Wrongfully Convicted Murderer Develops & Implements Successful Student Volunteer Program

For the past ten weeks, the United Black Family Scholarship Foundation (UBFSF) sought to accomplish something no one would ever think possible. Sitting in a prison cell in Northern California, our founder, Ivan Kilgore, and his team of advisors and board of directors would spend the better part of the last year developing a number of internship programs, including a Finance & Resource Development program, that would eventually be accepted by the University of California, Irvine (UCI) Social Ecology Field Study Department. Working with a proxy, Brandilyn Parks, who supervises the internship program, six amazing and daring students quickly signed up. Instantly, they went to work learning the nuts and bolts of nonprofit development and management and applying for some $300,000 in grant funding.

Brandilyn Parks


Of the many programs the interns worked on to develop and obtain funding for it was the R.E.B.U.I.L.D.: Community Reinvestment Program that they were the most intrigued with. R.E.B.U.I.L.D., an urban action campaign, learns from the lessons of past community revitalization programs and brings that understanding to underserved communities. It seeks to interact with low-income communities with high incarceration rates, poverty, homelessness, and crime by weaving links between civic organizations, existing community groups/institutions, and community members while strengthening social and economic opportunities through mentorship and educational opportunities.


Daniel Gonzalez, a University of California Santa Cruz historian major and Underground Scholar Initiative coordinator, would say of the internship program that it was an, “… introduction to a critical pedagogy grounded in research and data while also incorporating innovative methods of collaborating with the incarcerated.”

Daniel Gonzales


“What I love most about the program,” said Kaelani Reyes, a graduating senior and social ecology major, “is that Ivan was able to take people from all different walks of life and bring them together to support the vision and mission of our organization.”

Kaelani Reyes


UBFSF is a volunteer and student-staffed 501(c)(3) nonprofit operating in Oklahoma, New York, and California. Incorporated in Oklahoma on May 22, 2014, the organization’s mission is to “Rebuild the community from within the community” by uprooting the structures that maintain poverty and racism beginning with the most fundamental human need, quality education.
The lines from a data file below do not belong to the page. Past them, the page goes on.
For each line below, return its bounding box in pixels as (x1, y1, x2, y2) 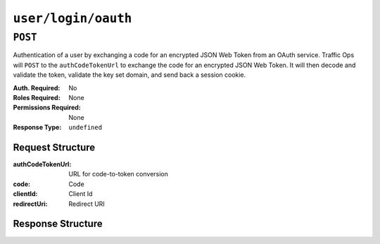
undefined (68, 123, 102, 132)
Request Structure (13, 141, 96, 153)
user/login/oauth (13, 11, 132, 26)
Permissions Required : (13, 103, 81, 112)
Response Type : (13, 123, 62, 132)
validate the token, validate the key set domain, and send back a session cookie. (13, 71, 246, 79)
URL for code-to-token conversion (68, 170, 169, 178)
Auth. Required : (13, 83, 61, 92)
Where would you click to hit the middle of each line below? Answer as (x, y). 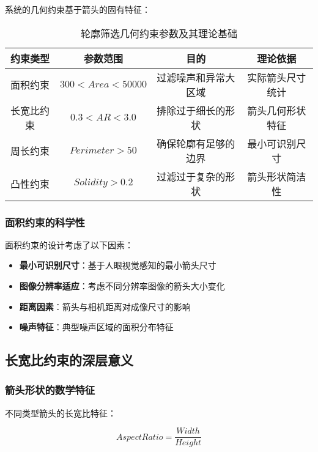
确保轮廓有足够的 (196, 143)
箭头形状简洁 (277, 176)
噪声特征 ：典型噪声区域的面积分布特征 (96, 327)
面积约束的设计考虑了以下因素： (69, 244)
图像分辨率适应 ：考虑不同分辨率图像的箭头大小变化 (122, 286)
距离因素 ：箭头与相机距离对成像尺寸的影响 (105, 306)
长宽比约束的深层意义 (69, 360)
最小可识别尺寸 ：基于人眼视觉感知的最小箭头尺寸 (118, 265)
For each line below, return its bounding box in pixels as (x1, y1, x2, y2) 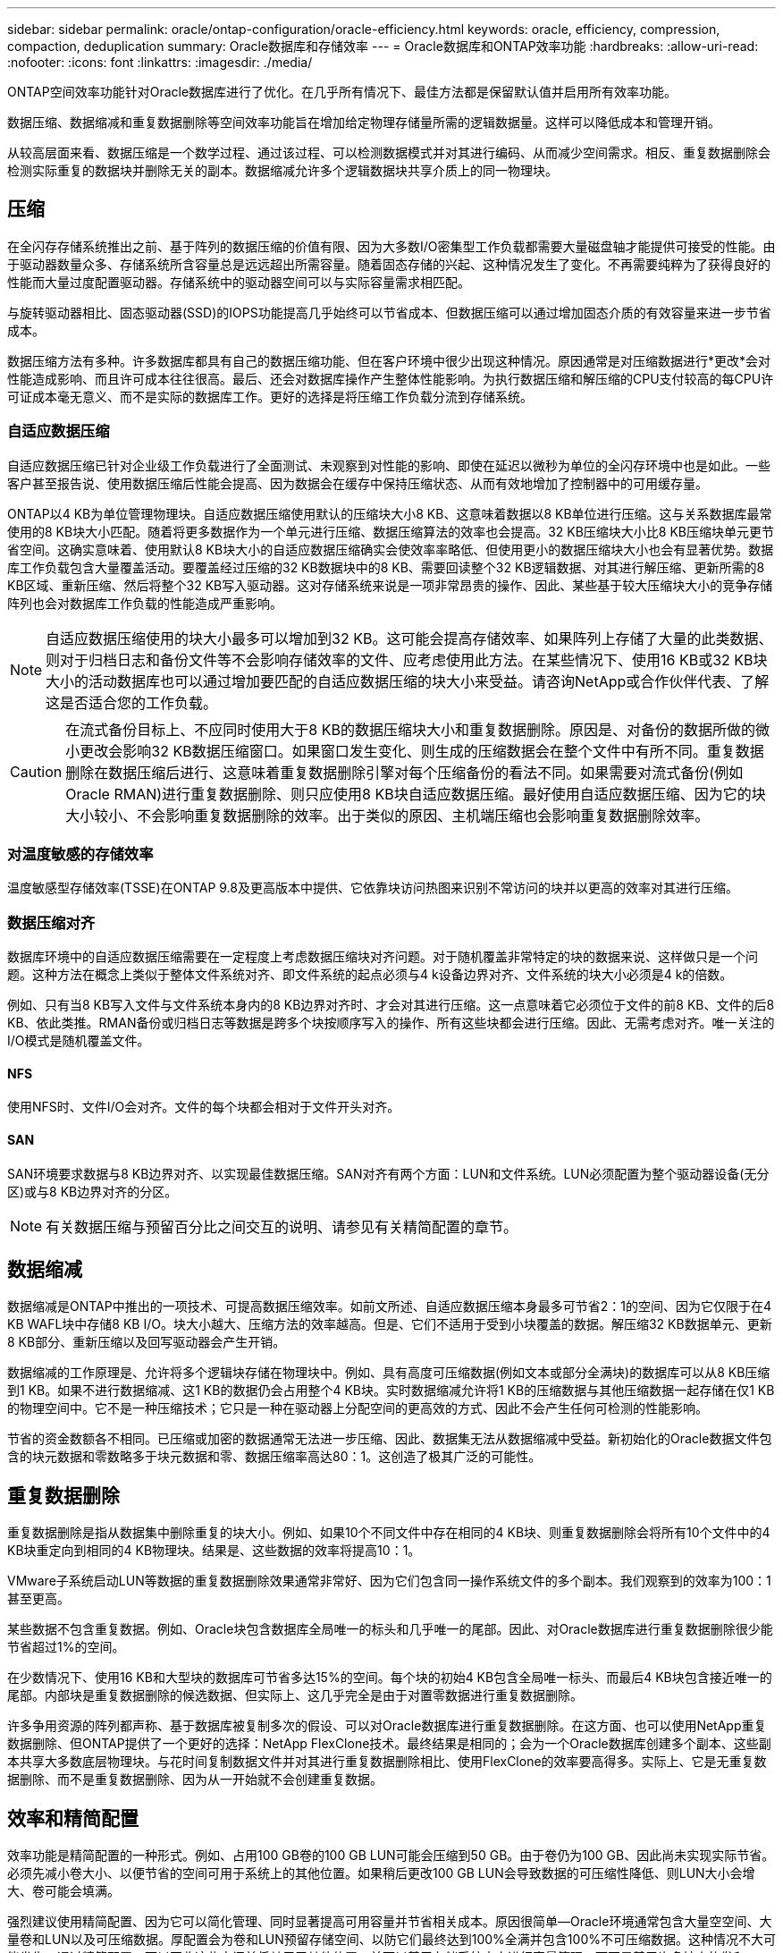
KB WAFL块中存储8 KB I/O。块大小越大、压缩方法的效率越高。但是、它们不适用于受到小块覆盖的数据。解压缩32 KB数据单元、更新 (7, 1316, 772, 1332)
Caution (10, 762, 63, 781)
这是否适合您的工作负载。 (46, 693, 218, 712)
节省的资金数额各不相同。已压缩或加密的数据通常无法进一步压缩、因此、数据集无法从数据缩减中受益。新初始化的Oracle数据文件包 (7, 1431, 772, 1447)
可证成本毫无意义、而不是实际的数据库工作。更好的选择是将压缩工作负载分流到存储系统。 (7, 388, 533, 404)
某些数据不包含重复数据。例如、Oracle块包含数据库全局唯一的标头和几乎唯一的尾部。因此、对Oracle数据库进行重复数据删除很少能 (7, 1621, 773, 1637)
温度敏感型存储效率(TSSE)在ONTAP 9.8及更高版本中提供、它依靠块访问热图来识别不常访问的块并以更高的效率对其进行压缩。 (7, 880, 738, 896)
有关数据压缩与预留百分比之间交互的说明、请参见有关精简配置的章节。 (46, 1217, 518, 1236)
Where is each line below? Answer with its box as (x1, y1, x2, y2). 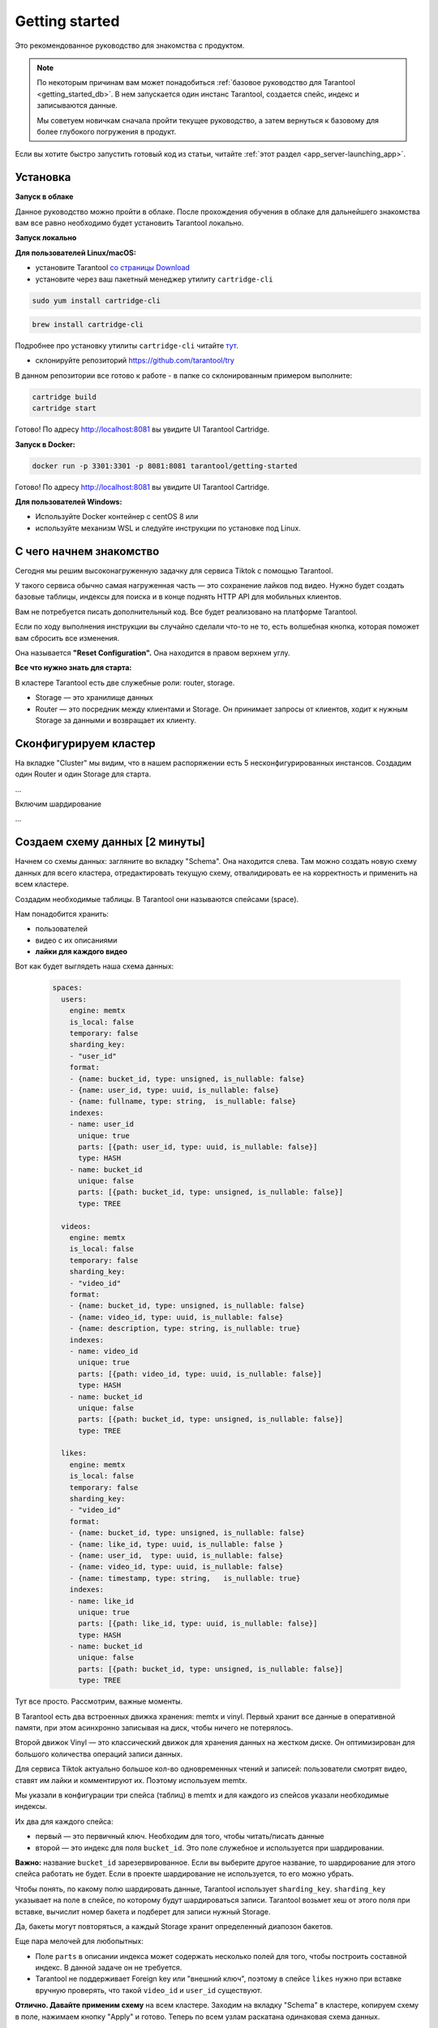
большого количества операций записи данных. (15, 1749, 183, 1759)
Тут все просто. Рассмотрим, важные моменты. (15, 1696, 182, 1707)
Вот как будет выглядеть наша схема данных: (15, 961, 174, 971)
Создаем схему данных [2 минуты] (15, 836, 206, 849)
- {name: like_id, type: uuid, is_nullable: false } (69, 1540, 284, 1549)
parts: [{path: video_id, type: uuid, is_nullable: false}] (78, 1369, 322, 1378)
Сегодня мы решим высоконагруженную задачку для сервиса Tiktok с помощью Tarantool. (15, 565, 333, 575)
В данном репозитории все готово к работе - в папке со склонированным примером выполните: (15, 370, 353, 380)
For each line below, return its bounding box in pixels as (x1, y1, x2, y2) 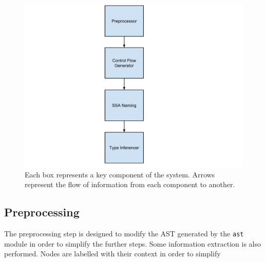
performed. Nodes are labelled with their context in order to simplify (4, 248, 221, 259)
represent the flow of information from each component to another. (25, 179, 235, 190)
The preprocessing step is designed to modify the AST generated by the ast (4, 228, 244, 238)
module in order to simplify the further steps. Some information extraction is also (4, 238, 261, 249)
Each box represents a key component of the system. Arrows (25, 169, 215, 179)
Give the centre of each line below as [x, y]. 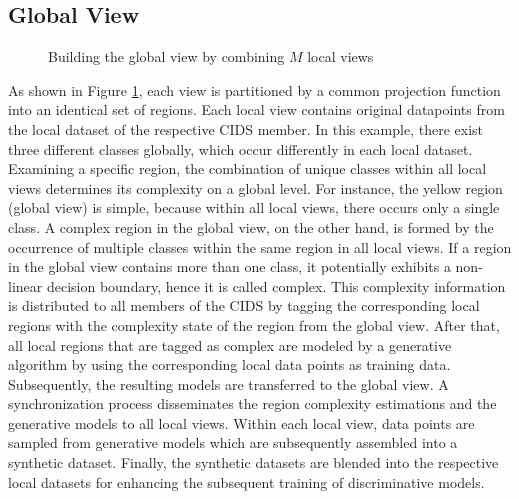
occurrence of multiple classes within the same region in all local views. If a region [260, 246]
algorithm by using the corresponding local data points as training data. [229, 364]
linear [25, 285]
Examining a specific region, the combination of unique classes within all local [247, 168]
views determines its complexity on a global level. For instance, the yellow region [255, 187]
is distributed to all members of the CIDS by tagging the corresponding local [244, 305]
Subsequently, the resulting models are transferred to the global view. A [228, 383]
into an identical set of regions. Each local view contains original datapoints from [256, 109]
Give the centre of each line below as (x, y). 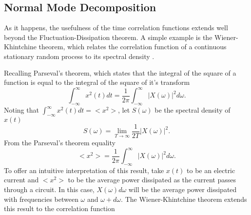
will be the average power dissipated (183, 189)
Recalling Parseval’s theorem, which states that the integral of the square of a (120, 72)
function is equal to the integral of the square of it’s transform (97, 82)
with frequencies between (41, 199)
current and (21, 180)
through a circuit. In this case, (49, 189)
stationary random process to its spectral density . (79, 56)
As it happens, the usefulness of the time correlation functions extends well (116, 28)
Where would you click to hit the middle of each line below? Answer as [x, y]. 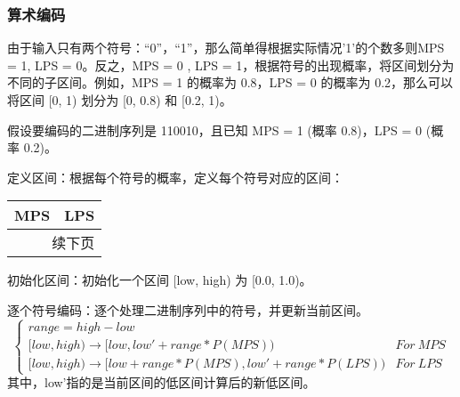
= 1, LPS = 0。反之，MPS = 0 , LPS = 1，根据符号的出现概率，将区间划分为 [231, 65]
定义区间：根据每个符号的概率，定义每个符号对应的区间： [175, 177]
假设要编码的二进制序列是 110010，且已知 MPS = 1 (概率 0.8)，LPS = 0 [215, 130]
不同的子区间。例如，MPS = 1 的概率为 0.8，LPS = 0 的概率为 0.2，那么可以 [230, 82]
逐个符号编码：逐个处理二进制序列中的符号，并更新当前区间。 [188, 309]
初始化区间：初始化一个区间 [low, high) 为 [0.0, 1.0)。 [160, 280]
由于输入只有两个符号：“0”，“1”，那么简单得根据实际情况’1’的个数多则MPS [226, 48]
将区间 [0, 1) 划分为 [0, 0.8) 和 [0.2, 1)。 [120, 100]
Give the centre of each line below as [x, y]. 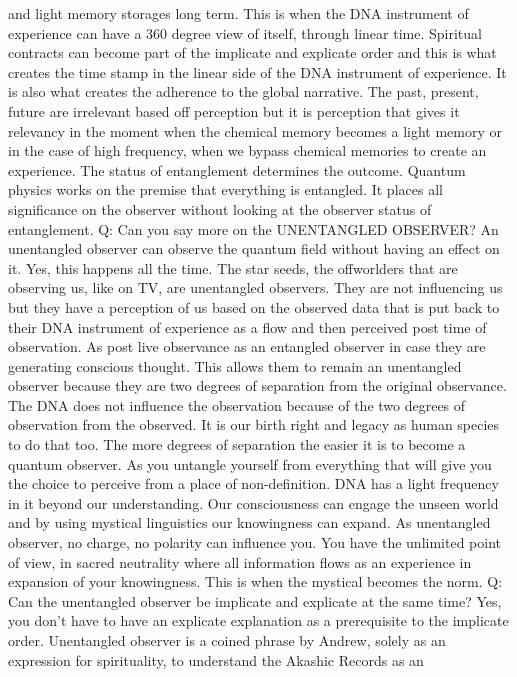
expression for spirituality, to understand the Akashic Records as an [216, 659]
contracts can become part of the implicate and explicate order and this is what [252, 52]
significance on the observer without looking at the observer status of [220, 208]
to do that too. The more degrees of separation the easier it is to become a [237, 444]
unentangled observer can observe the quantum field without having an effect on [254, 248]
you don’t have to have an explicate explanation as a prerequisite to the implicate [258, 620]
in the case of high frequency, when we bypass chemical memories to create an [247, 150]
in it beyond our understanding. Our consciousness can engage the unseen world [253, 502]
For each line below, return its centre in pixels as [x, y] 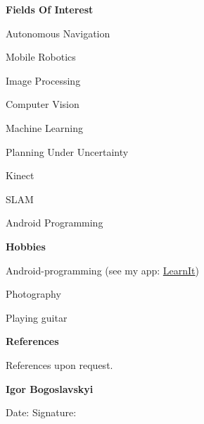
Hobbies [26, 246]
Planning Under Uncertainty [67, 151]
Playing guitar [37, 317]
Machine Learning [44, 127]
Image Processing [43, 80]
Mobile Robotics [41, 57]
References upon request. [59, 364]
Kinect [20, 175]
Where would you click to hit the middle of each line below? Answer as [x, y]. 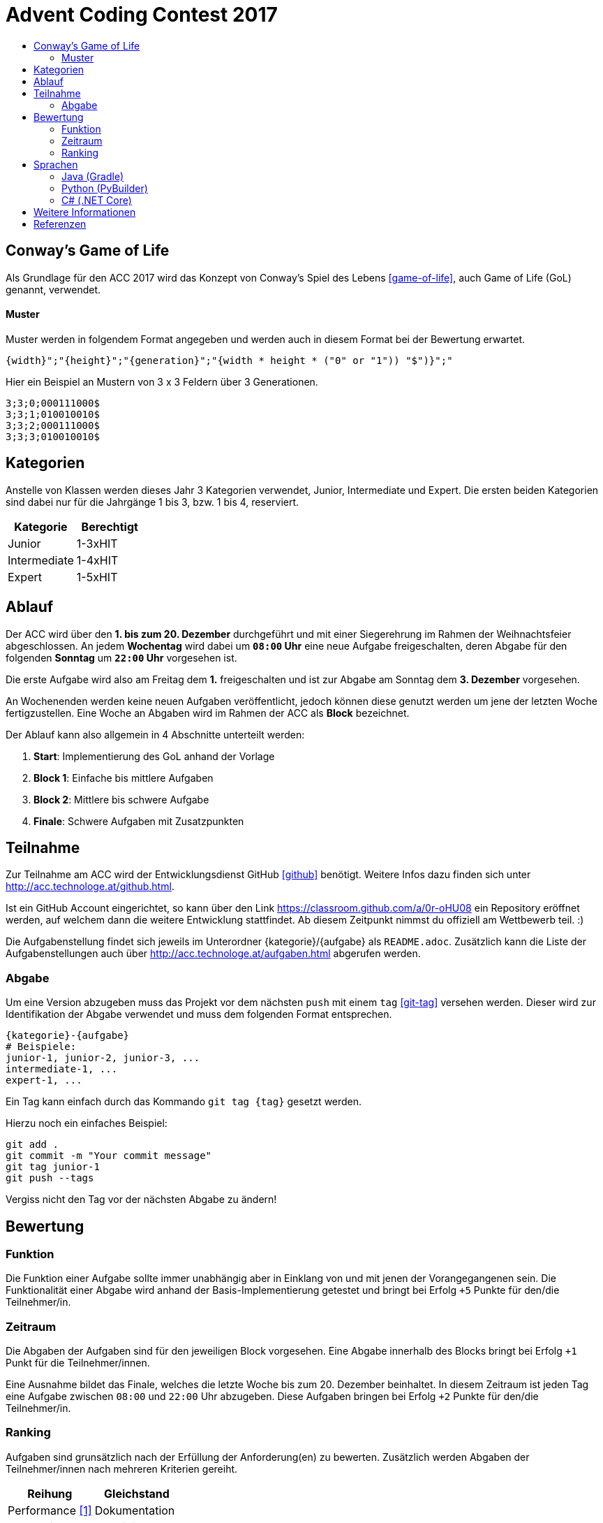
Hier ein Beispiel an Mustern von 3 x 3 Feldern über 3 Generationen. [162, 381]
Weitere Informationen [85, 212]
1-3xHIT [97, 543]
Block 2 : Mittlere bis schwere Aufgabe [121, 799]
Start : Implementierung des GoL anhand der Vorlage [154, 756]
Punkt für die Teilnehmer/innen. [78, 1363]
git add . [32, 1145]
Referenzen [60, 224]

The UBFSF serves communities plagued with high incarceration rates, providing community members the opportunity and resources to skill build while developing economic stability, to avoid the prison pipeline’s harsh grasp.

“We are making beauty out of ashes and by that I mean we are taking something that has been labeled as broken… and getting people to see the beauty in it… by [placing] the power back into the community,” said Damilola Osinfolarin, a graduating senior at UCI double majoring in Political Science and Criminology, Law, and Society.

Damilola Osinfolarin


Even more, the students got an unfiltered view into the nation’s prison and criminal justice system via the many lectures, books and articles written by Ivan. Sophia Pintor would say of the experience that working with people like Ivan and the incarcerated “is a great start because they literally know the broken system inside-out; they have lived it and know what needs to be done and what needs to be fixed….”

Sophia Pintor

Indeed, it is a story of inspiration. Ivan who maintains he was wrongfully convicted of murder was sentenced to life without the possibility of parole and has spent the past 21 years in prison fighting for his freedom. Through sure determination and the support of family and friends he has been able to withstand many of the dehabilitative effects of prison and maintain his commitment to community development through the establishment of the UBFSF. “I find it truly amazing that someone can commit to the betterment of society, when that society itself does not even want them in it,” said intern Tatiana Cannon.

Tatiana Cannon


Defying stereotypes was the biggest takeaway for Juan Contreras a Criminology, Law and Society major. Controlling the narrative as to who the incarcerated are and their potential is a critical to defining how society perceives and interacts with the incarcerated and how they themselves see themselves. They are not the worse decision of their lives.

Juan Contreras

Through the organization’s budding partnerships with Langston University, CUNY, UCI, and the University of California Berkeley Underground Scholars Initiative, which is a student club of formerly incarcerated, it aims to develop community pride and youth engagement to work collectively to redevelop community infrastructure and pride throughout its R.E.B.U.I.L.D.